DATA FOR THE TASK: Begin

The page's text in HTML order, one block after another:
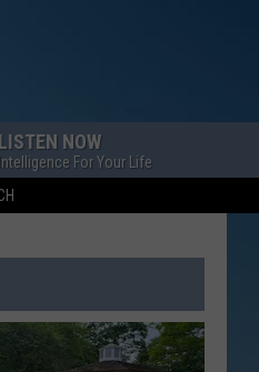
LISTEN NOW
Intelligence For Your Life
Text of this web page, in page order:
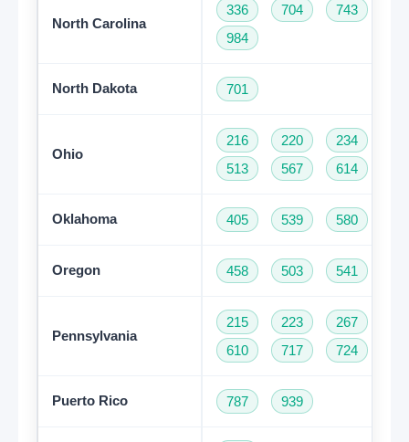
North Carolina
336 704 743
984
North Dakota 701
Ohio
216 220 234
513
567 614
Oklahoma 405 539 580
Oregon 458 503 541
Pennsylvania
215 223 267
610
717 724
Puerto Rico 787 939
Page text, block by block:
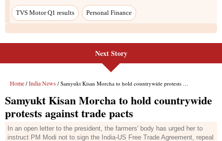
TVS Motor Q1 results Personal Finance
Next Story

DATA FOR THE TASK: End

--- TASK DETAILS ---
Leaving out the pictures, repeat the data above exactly.

--- FINISHED EXERCISE ---
The page's text in HTML order, one block after another:
LISTEN NOW
Intelligence For Your Life
Text of this web page, in page order:
North Carolina
336 704 743
984
North Dakota 701
Ohio
216 220 234
513
567 614
Oklahoma 405 539 580
Oregon 458 503 541
Pennsylvania
215 223 267
610
717 724
Puerto Rico 787 939
Page text, block by block:
TVS Motor Q1 results Personal Finance
Next Story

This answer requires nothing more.